## graph based session intelligence

In [4]:
import kagglehub

# Download latest version
path = kagglehub.dataset_download("retailrocket/ecommerce-dataset")

print("Path to dataset files:", path)

Path to dataset files: /home/nahomnadew/.cache/kagglehub/datasets/retailrocket/ecommerce-dataset/versions/2


In [1]:
#initial parameters

DATA_PATH = "data/kaggle/events.csv"  
SAMPLE_MAX_SESSIONS = 200000  
MIN_SESSION_LENGTH = 2  
NEO4J_URI = "bolt://localhost:7687"
NEO4J_AUTH = ("neo4j", "nahi1420")  
BATCH_SIZE = 5000  


In [2]:
#importing necessary libraries
import os
import pandas as pd
import numpy as np
from collections import defaultdict, Counter
from tqdm import tqdm
from neo4j import GraphDatabase
import networkx as nx
from sklearn.model_selection import train_test_split

print("pandas", pd.__version__)

pandas 2.3.3


In [3]:
# Load dataset (may be large)
assert os.path.exists(DATA_PATH), f"Data file not found: {DATA_PATH}"
print("Loading, this may take a while for the full RetailRocket dataset...")

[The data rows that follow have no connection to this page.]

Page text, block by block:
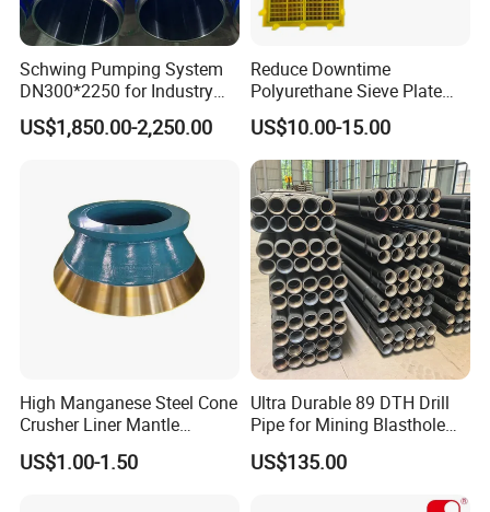
6.Inspection
Schwing Pumping System
DN300*2250 for Industry
and Environment Delivery
Cylinder
US$1,850.00-2,250.00
Reduce Downtime
Polyurethane Sieve Plate
Aggregate Industry Screen
Panel
US$10.00-15.00
High Manganese Steel Cone
Crusher Liner Mantle
Concave for Ore Mining
Machinery
US$1.00-1.50
Ultra Durable 89 DTH Drill
Pipe for Mining Blasthole
Operations
US$135.00

# The RetailRocket 'events.csv' has columns similar to: sessionId, itemId, eventType, timestamp
usecols = None  
df = pd.read_csv(DATA_PATH, parse_dates=['timestamp'], low_memory=False)
print("Loaded rows:", len(df))
print("Columns:", df.columns.tolist())
df.head()

Loading, this may take a while for the full RetailRocket dataset...


  df = pd.read_csv(DATA_PATH, parse_dates=['timestamp'], low_memory=False)


Loaded rows: 2756101
Columns: ['timestamp', 'visitorid', 'event', 'itemid', 'transactionid']


Unnamed: 0,timestamp,visitorid,event,itemid,transactionid
0,1433221332117,257597,view,355908,
1,1433224214164,992329,view,248676,
2,1433221999827,111016,view,318965,
3,1433221955914,483717,view,253185,
4,1433221337106,951259,view,367447,


In [6]:
# Corrected RetailRocket column mapping
cols = [c.lower() for c in df.columns]
colmap = {}
if 'visitorid' in cols:
    colmap[[c for c in df.columns if c.lower()=='visitorid'][0]] = 'session_id'
if 'itemid' in cols:
    colmap[[c for c in df.columns if c.lower()=='itemid'][0]] = 'event_id'
if 'event' in cols:
    colmap[[c for c in df.columns if c.lower()=='event'][0]] = 'event_type'
if 'timestamp' in cols:
    colmap[[c for c in df.columns if c.lower()=='timestamp'][0]] = 'timestamp'

df = df.rename(columns=colmap)
print('Renamed columns mapping:', colmap)

assert 'session_id' in df.columns and 'event_id' in df.columns and 'timestamp' in df.columns

# Add step_index per session (order by timestamp)
df = df.sort_values(['session_id','timestamp'])
df['step_index'] = df.groupby('session_id').cumcount() + 1

# Filter out sessions that are too short
session_lengths = df.groupby('session_id').size()
valid_sessions = session_lengths[session_lengths >= MIN_SESSION_LENGTH].index
df = df[df['session_id'].isin(valid_sessions)].copy()
print("After filtering short sessions:", df['session_id'].nunique(), "unique sessions,", len(df), "rows")

Renamed columns mapping: {'visitorid': 'session_id', 'event': 'event_type', 'timestamp': 'timestamp'}
After filtering short sessions: 406020 unique sessions, 1754541 rows


In [7]:
# pick the first N sessions (keeps temporal order inside sessions)
if SAMPLE_MAX_SESSIONS is not None:
    unique_sess = df['session_id'].drop_duplicates().iloc[:SAMPLE_MAX_SESSIONS]
    df = df[df['session_id'].isin(unique_sess)].copy()
    print("Sampled sessions:", df['session_id'].nunique(), "rows:", len(df))

Sampled sessions: 200000 rows: 869349


In [9]:
# Save a sampled CSV for quick checks 
sample_out = "data/sampled_sessions.csv"
df.to_csv(sample_out, index=False)
print("Saved sample to", sample_out)

Saved sample to data/sampled_sessions.csv